## Work item
The result should be all the records, exact and complete, without a single picture.
==== Supplied material ====
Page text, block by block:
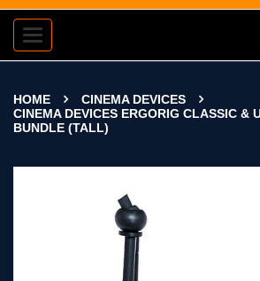
Toggle
navigation
HOME
CINEMA DEVICES
CINEMA DEVICES ERGORIG CLASSIC &
BUNDLE (TALL)
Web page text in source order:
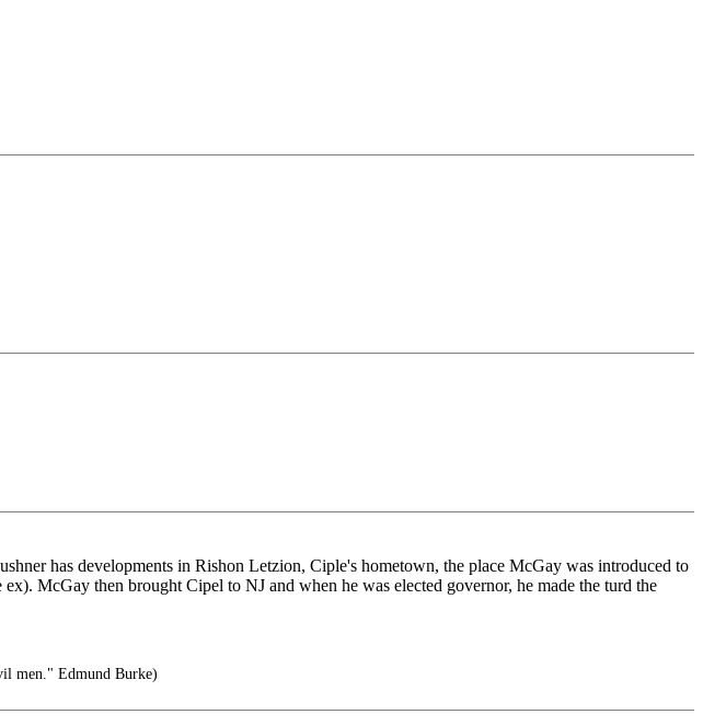
has developments in Rishon Letzion, Ciple's hometown, the place McGay was introduced to
McGay then brought Cipel to NJ and when he was elected governor, he made the turd the
men." Edmund Burke)
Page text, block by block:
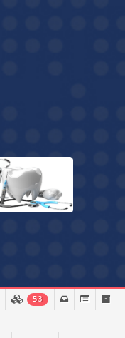
All Rights Reserved
53
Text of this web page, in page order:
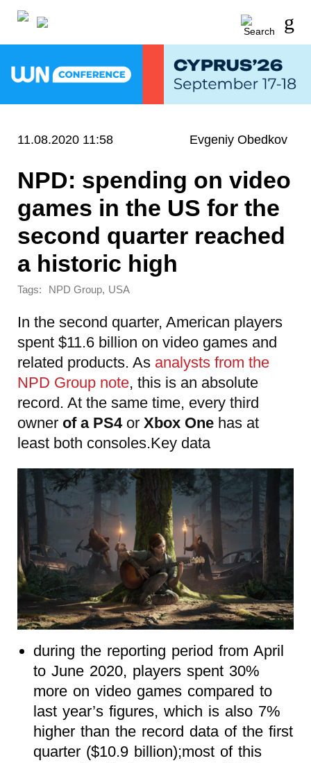
11.08.2020 11:58 Evgeniy Obedkov
NPD: spending on video
games in the US for the
second quarter reached
a historic high
Tags: NPD Group, USA
In the second quarter, American players
spent $11.6 billion on video games and
related products. As analysts from the
NPD Group note, this is an absolute
record. At the same time, every third
owner of a PS4or Xbox One has at
least both consoles.Key data
during the reporting period from April
to June 2020, players spent 30%
more on video games compared to
last year’s figures, which is also 7%
higher than the record data of the first
quarter ($10.9 billion);most of this
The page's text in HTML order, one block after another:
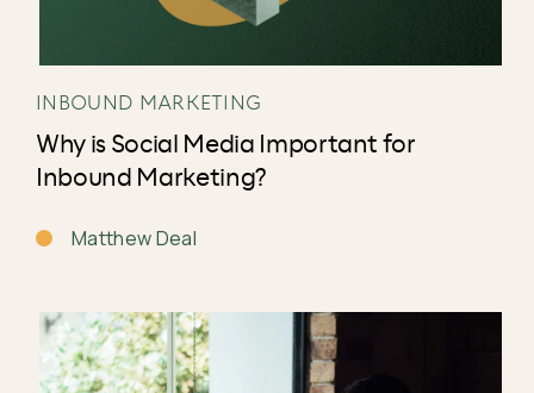
INBOUND MARKETING
Why is Social Media Important for
Inbound Marketing?
Matthew Deal
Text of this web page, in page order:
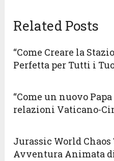
Related Posts
“Come Creare la
Perfetta per Tutti i
“Come un nuovo
relazioni Vaticano-
Jurassic World
Avventura Animata
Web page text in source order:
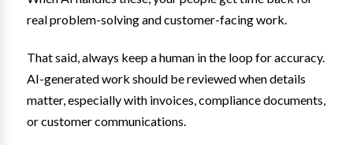
real problem-solving and customer-facing work.
That said, always keep a human in the loop for accuracy.
AI-generated work should be reviewed when details
matter, especially with invoices, compliance documents,
or customer communications.
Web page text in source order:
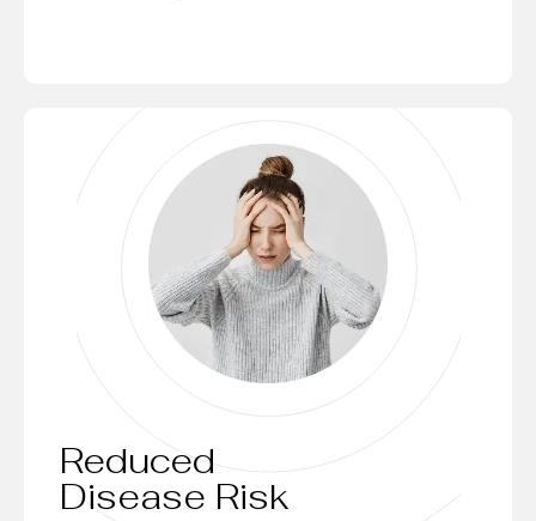
Reduced
Disease Risk
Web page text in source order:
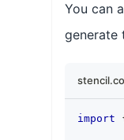
You can
generate
import
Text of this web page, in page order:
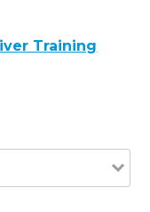
Training
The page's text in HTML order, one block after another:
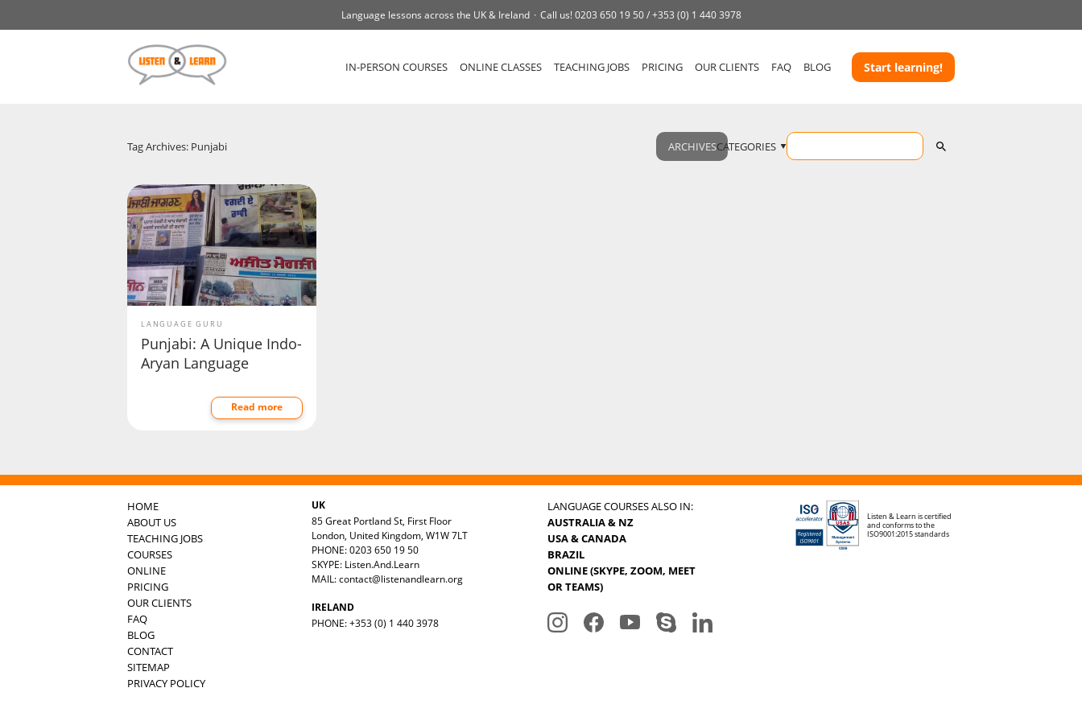
Language lessons across the UK & Ireland Call us!0203 650 19 50 /+353 (0) 1 440 3978
IN-PERSON COURSES ONLINE CLASSES TEACHING JOBS PRICING OUR CLIENTS FAQ BLOG Start learning!
Tag Archives: Punjabi ARCHIVESCATEGORIES
LANGUAGE GURU
Punjabi: A Unique Indo-
Aryan Language
Read more
HOME
ABOUT US
TEACHING JOBS
COURSES
ONLINE
PRICING
OUR CLIENTS
FAQ
BLOG
CONTACT
SITEMAP
PRIVACY POLICY
UK
85 Great Portland St, First Floor
London, United Kingdom, W1W 7LT
PHONE: 0203 650 19 50
SKYPE: Listen.And.Learn
MAIL:contact@listenandlearn.org
IRELAND
PHONE: +353 (0) 1 440 3978
LANGUAGE COURSES ALSO IN:
AUSTRALIA & NZ
USA & CANADA
BRAZIL
ONLINE (SKYPE, ZOOM, MEET
OR TEAMS)
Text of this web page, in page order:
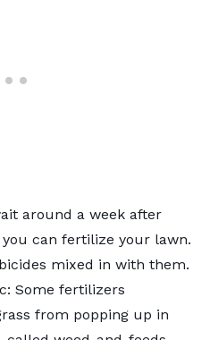
around a week after
can fertilize your lawn.
mixed in with them.
Some fertilizers
from popping up in
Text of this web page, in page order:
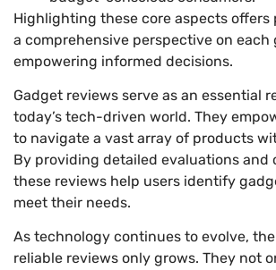
Highlighting these core aspects
a comprehensive perspective on each
empowering informed decisions.
Gadget reviews serve as an essential
today’s tech-driven world. They
to navigate a vast array of products
By providing detailed evaluations and
these reviews help users identify
meet their needs.
As technology continues to evolve,
reliable reviews only grows. They not
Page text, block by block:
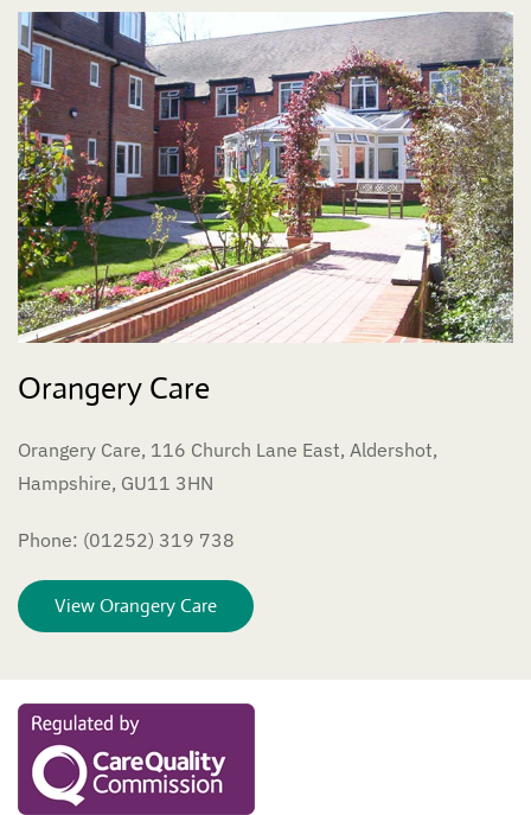
Orangery Care
Orangery Care, 116 Church Lane East, Aldershot,
Hampshire, GU11 3HN
Phone: (01252) 319 738
View Orangery Care
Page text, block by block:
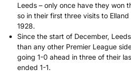
Leeds – only once have they won
so in their first three visits to
1928.
Since the start of December,
than any other Premier League
going 1-0 ahead in three of their
ended 1-1.
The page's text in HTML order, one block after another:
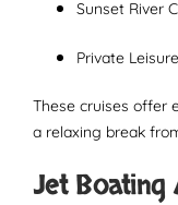
Sunset River
Private
These cruises offer
a relaxing break
Jet Boating
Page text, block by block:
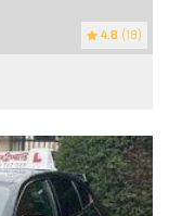
4.8 (18)
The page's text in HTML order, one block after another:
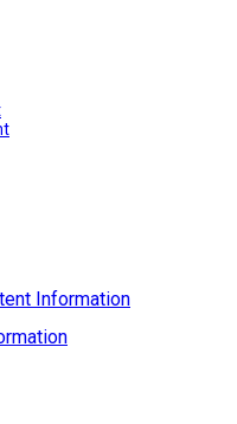
Information
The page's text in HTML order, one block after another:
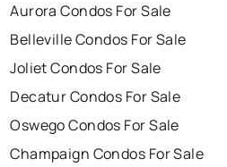
Aurora Condos For Sale
Belleville Condos For Sale
Joliet Condos For Sale
Decatur Condos For Sale
Oswego Condos For Sale
Champaign Condos For Sale
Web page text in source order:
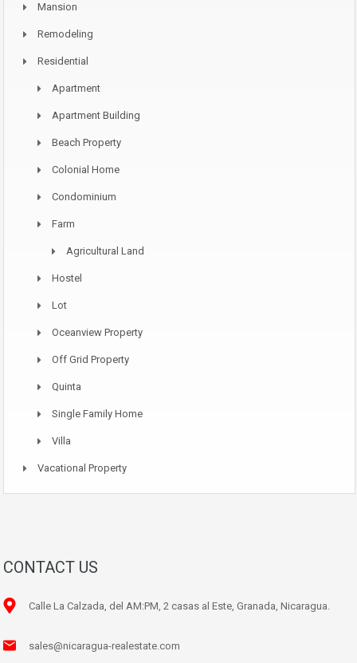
====
## Answer section
Page text, block by block:
Toggle
navigation
HOME
CINEMA DEVICES
CINEMA DEVICES ERGORIG CLASSIC &
BUNDLE (TALL)
Web page text in source order:
has developments in Rishon Letzion, Ciple's hometown, the place McGay was introduced to
McGay then brought Cipel to NJ and when he was elected governor, he made the turd the
men." Edmund Burke)
Page text, block by block:
All Rights Reserved
53
Text of this web page, in page order:
11.08.2020 11:58 Evgeniy Obedkov
NPD: spending on video
games in the US for the
second quarter reached
a historic high
Tags: NPD Group, USA
In the second quarter, American players
spent $11.6 billion on video games and
related products. As analysts from the
NPD Group note, this is an absolute
record. At the same time, every third
owner of a PS4or Xbox One has at
least both consoles.Key data
during the reporting period from April
to June 2020, players spent 30%
more on video games compared to
last year’s figures, which is also 7%
higher than the record data of the first
quarter ($10.9 billion);most of this
The page's text in HTML order, one block after another:
INBOUND MARKETING
Why is Social Media Important for
Inbound Marketing?
Matthew Deal
Text of this web page, in page order:
Related Posts
“Come Creare la
Perfetta per Tutti i
“Come un nuovo
relazioni Vaticano-
Jurassic World
Avventura Animata
Web page text in source order:
real problem-solving and customer-facing work.
That said, always keep a human in the loop for accuracy.
AI-generated work should be reviewed when details
matter, especially with invoices, compliance documents,
or customer communications.
Web page text in source order:
Reduced
Disease Risk
Web page text in source order:
You can
generate
import
Text of this web page, in page order:
Training
The page's text in HTML order, one block after another:
Language lessons across the UK & Ireland Call us!0203 650 19 50 /+353 (0) 1 440 3978
IN-PERSON COURSES ONLINE CLASSES TEACHING JOBS PRICING OUR CLIENTS FAQ BLOG Start learning!
Tag Archives: Punjabi ARCHIVESCATEGORIES
LANGUAGE GURU
Punjabi: A Unique Indo-
Aryan Language
Read more
HOME
ABOUT US
TEACHING JOBS
COURSES
ONLINE
PRICING
OUR CLIENTS
FAQ
BLOG
CONTACT
SITEMAP
PRIVACY POLICY
UK
85 Great Portland St, First Floor
London, United Kingdom, W1W 7LT
PHONE: 0203 650 19 50
SKYPE: Listen.And.Learn
MAIL:contact@listenandlearn.org
IRELAND
PHONE: +353 (0) 1 440 3978
LANGUAGE COURSES ALSO IN:
AUSTRALIA & NZ
USA & CANADA
BRAZIL
ONLINE (SKYPE, ZOOM, MEET
OR TEAMS)
Text of this web page, in page order:
around a week after
can fertilize your lawn.
mixed in with them.
Some fertilizers
from popping up in
Text of this web page, in page order:
Highlighting these core aspects
a comprehensive perspective on each
empowering informed decisions.
Gadget reviews serve as an essential
today’s tech-driven world. They
to navigate a vast array of products
By providing detailed evaluations and
these reviews help users identify
meet their needs.
As technology continues to evolve,
reliable reviews only grows. They not
Page text, block by block:
Orangery Care
Orangery Care, 116 Church Lane East, Aldershot,
Hampshire, GU11 3HN
Phone: (01252) 319 738
View Orangery Care
Page text, block by block:
Leeds – only once have they won
so in their first three visits to
1928.
Since the start of December,
than any other Premier League
going 1-0 ahead in three of their
ended 1-1.
The page's text in HTML order, one block after another:
Sunset River
Private
These cruises offer
a relaxing break
Jet Boating
Page text, block by block:
4.8 (18)
The page's text in HTML order, one block after another:
Information
The page's text in HTML order, one block after another:
Aurora Condos For Sale
Belleville Condos For Sale
Joliet Condos For Sale
Decatur Condos For Sale
Oswego Condos For Sale
Champaign Condos For Sale
Web page text in source order:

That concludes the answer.